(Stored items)
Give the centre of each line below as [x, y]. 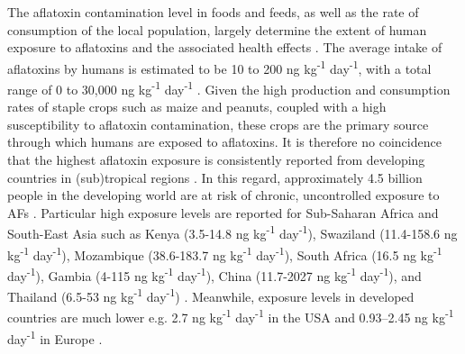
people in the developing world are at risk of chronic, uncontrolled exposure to [223, 195]
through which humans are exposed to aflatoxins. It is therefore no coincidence [224, 142]
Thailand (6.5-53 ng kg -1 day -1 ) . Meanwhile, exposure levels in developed [211, 295]
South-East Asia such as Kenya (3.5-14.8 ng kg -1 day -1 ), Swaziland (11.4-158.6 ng [232, 232]
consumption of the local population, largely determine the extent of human [217, 29]
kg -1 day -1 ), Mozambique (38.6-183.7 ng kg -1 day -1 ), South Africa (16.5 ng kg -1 [225, 253]
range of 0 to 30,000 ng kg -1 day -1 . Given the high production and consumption [229, 88]
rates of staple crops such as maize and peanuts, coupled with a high [197, 107]
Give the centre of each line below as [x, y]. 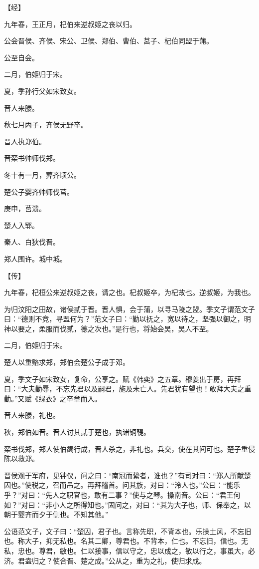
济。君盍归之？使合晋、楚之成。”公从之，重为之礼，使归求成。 [105, 560]
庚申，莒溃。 [25, 208]
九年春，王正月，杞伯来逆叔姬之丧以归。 [70, 24]
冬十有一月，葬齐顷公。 [42, 174]
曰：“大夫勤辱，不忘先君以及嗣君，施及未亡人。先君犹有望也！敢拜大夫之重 [128, 389]
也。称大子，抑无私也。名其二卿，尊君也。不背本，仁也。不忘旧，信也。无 [126, 541]
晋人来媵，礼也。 [32, 415]
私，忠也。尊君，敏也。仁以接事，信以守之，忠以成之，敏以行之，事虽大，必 [129, 550]
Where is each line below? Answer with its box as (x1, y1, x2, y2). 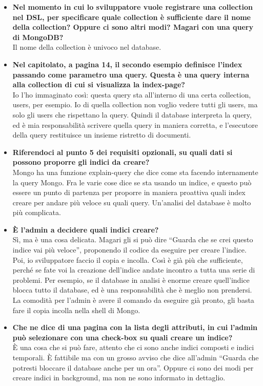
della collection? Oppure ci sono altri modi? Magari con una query (12, 22, 253, 32)
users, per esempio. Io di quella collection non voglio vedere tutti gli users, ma (12, 99, 258, 110)
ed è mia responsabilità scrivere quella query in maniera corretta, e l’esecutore (12, 119, 258, 130)
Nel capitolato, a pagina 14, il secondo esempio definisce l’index (12, 59, 242, 69)
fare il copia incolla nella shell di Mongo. (12, 304, 140, 315)
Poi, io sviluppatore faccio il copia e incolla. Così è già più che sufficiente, (12, 254, 243, 265)
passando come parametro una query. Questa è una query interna (12, 69, 249, 80)
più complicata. (12, 207, 61, 218)
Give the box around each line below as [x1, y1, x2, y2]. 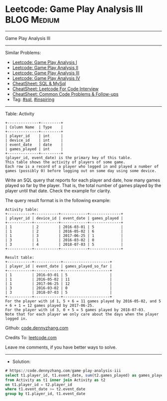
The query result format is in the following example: [5, 197, 111, 203]
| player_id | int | [5, 133, 64, 138]
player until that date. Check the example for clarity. [5, 188, 111, 194]
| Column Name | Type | [5, 125, 64, 130]
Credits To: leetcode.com [5, 334, 57, 340]
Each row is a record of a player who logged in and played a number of [5, 164, 159, 169]
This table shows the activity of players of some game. [5, 160, 126, 165]
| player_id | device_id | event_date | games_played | [5, 215, 123, 220]
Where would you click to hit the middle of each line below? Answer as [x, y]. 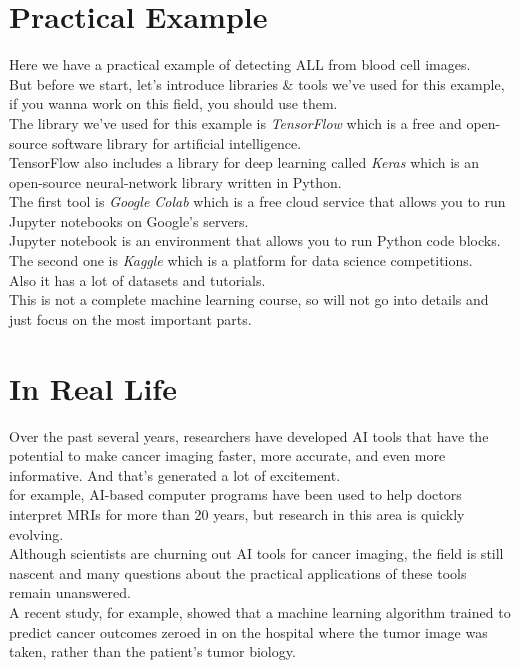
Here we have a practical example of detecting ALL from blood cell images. [240, 64]
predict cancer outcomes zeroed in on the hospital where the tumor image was [248, 631]
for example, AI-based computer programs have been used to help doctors [235, 494]
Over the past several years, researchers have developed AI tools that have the [249, 435]
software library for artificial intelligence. [176, 142]
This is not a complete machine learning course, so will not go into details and [249, 299]
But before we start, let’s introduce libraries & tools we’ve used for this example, [257, 83]
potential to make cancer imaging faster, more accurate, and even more [227, 455]
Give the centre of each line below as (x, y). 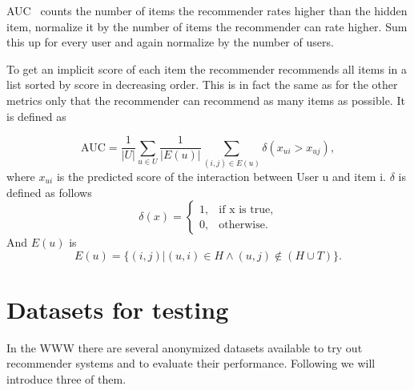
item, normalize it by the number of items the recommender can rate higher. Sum (207, 26)
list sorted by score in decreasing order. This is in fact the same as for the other (202, 84)
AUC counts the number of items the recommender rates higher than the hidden (207, 10)
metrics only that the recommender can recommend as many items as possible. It (206, 100)
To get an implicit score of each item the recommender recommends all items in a (207, 68)
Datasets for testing (118, 309)
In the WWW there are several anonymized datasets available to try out (185, 347)
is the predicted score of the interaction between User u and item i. (221, 176)
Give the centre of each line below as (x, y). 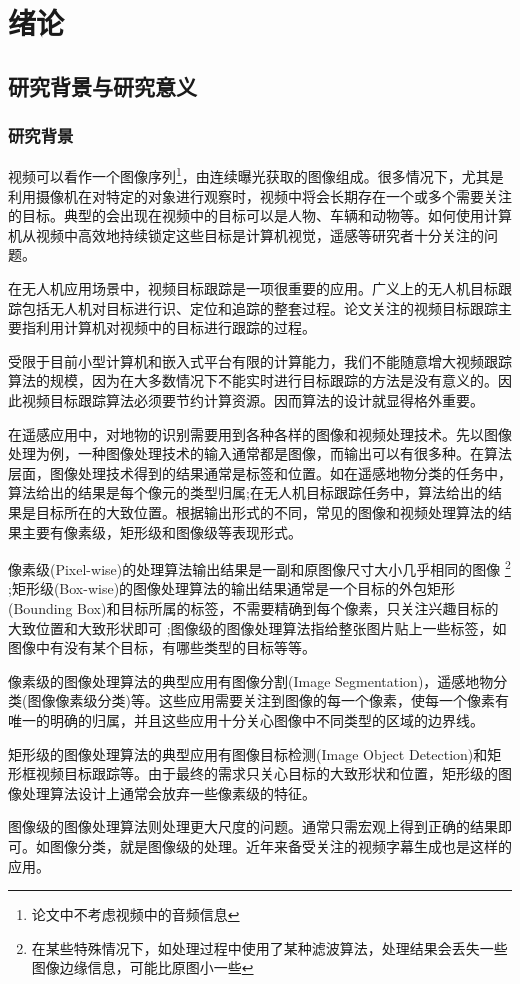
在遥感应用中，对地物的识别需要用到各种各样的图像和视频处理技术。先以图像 (260, 433)
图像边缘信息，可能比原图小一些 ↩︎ (142, 967)
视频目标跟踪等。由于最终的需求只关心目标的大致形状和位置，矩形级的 (266, 773)
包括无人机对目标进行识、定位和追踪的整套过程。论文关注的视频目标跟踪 (259, 307)
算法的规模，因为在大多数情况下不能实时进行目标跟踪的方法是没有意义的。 (253, 380)
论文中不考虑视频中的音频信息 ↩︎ (135, 914)
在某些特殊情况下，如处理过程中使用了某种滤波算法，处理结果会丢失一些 (269, 947)
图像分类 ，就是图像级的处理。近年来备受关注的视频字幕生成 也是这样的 (280, 845)
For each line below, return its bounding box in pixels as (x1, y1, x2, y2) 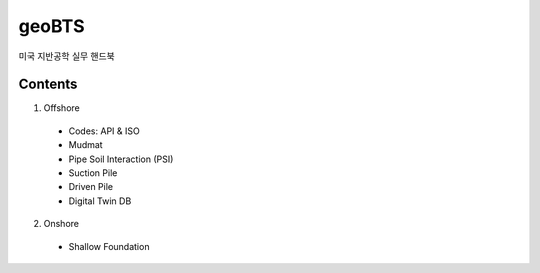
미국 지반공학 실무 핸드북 (18, 50, 115, 62)
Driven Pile (68, 181, 114, 193)
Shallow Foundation (68, 240, 150, 252)
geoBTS (18, 15, 85, 37)
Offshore (43, 102, 80, 114)
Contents (18, 76, 78, 93)
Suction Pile (68, 167, 118, 179)
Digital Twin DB (68, 195, 132, 207)
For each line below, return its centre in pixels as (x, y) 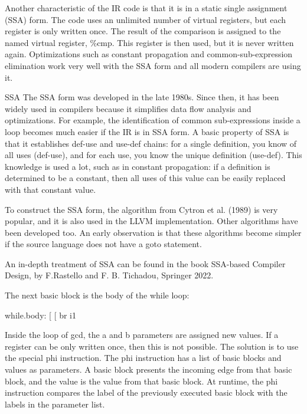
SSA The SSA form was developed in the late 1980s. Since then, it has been (142, 97)
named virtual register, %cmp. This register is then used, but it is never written (149, 42)
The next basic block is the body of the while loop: (97, 295)
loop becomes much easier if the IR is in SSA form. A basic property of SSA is (147, 131)
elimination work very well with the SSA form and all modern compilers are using (153, 65)
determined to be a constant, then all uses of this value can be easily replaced (145, 178)
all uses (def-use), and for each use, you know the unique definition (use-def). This (153, 155)
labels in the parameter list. (55, 404)
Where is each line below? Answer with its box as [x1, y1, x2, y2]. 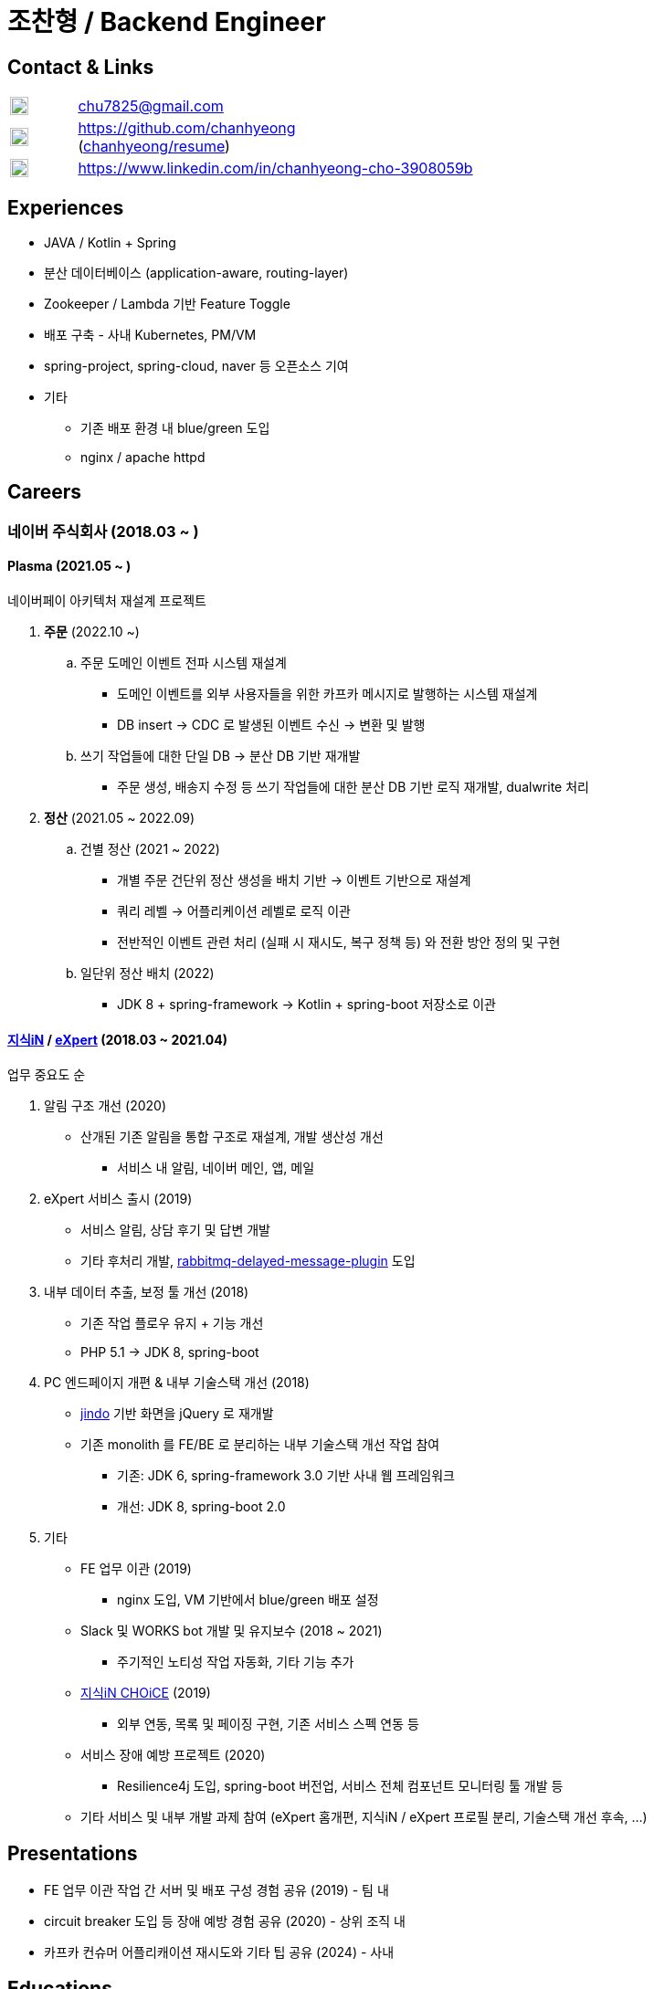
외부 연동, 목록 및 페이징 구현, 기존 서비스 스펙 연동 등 [117, 1716, 419, 1732]
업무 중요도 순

__Exercise directions__
Output only the lines above from the line that holds "To get an implicit" through the line that holds "Driven Pile (68, 181, 114, 193)", both ends included, and exclude pictures.

__Task answer__
To get an implicit score of each item the recommender recommends all items in a (207, 68)
Datasets for testing (118, 309)
In the WWW there are several anonymized datasets available to try out (185, 347)
is the predicted score of the interaction between User u and item i. (221, 176)
Give the centre of each line below as (x, y). 
在遥感应用中，对地物的识别需要用到各种各样的图像和视频处理技术。先以图像 (260, 433)
图像边缘信息，可能比原图小一些 ↩︎ (142, 967)
视频目标跟踪等。由于最终的需求只关心目标的大致形状和位置，矩形级的 (266, 773)
包括无人机对目标进行识、定位和追踪的整套过程。论文关注的视频目标跟踪 (259, 307)
算法的规模，因为在大多数情况下不能实时进行目标跟踪的方法是没有意义的。 (253, 380)
论文中不考虑视频中的音频信息 ↩︎ (135, 914)
在某些特殊情况下，如处理过程中使用了某种滤波算法，处理结果会丢失一些 (269, 947)
图像分类 ，就是图像级的处理。近年来备受关注的视频字幕生成 也是这样的 (280, 845)
For each line below, return its bounding box in pixels as (x1, y1, x2, y2) 
미국 지반공학 실무 핸드북 (18, 50, 115, 62)
Driven Pile (68, 181, 114, 193)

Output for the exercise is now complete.